The handler's `apply()` validates and applies that player's response
immediately (so per-player effects don't have to wait for the others).
- When the last pending player submits, the handler's `finalize()` runs
(for any cross-player resolution), `concurrent_action` is cleared, and
if the engine was sitting in setup it advances forward.
### Adding a new concurrent action kind
1. Implement a handler class with:
- `apply(self, game, player_id, response)` — validate + apply per-player
side effects. Raise `ValueError` to reject a submission (the player
stays in `pending`).
- `finalize(self, game)` — optional; runs once after every participant
has submitted.
2. Register it in `CONCURRENT_HANDLERS` keyed by `kind`.
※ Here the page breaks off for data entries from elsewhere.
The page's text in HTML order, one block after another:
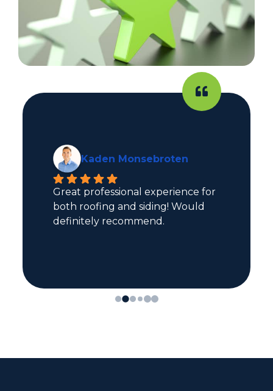
Kaden Monsebroten
Great professional experience for
both roofing and siding! Would
definitely recommend.
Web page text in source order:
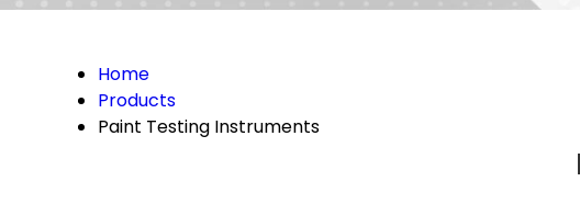
Home
Products
Paint Testing Instruments
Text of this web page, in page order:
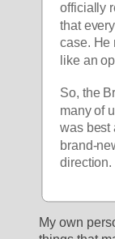
officially
that
case. He
like an
So, the
many of
was best
brand-
direction.
My own

3. Build the prompt with `_new_concurrent_action(kind, participant_ids, data=...)`
and assign it to `game.concurrent_action` at the point in the engine
where the gate should appear.
4. On the client, register a renderer in the `CONCURRENT_RENDERERS` map in
the dev client (server.py HTML) keyed on the same `kind`.
Because the engine itself only knows "block while pending is non-empty",
the concurrent gate is fully reusable — no engine changes are required to
add new kinds (mulligan, simultaneous discard, voting, etc.).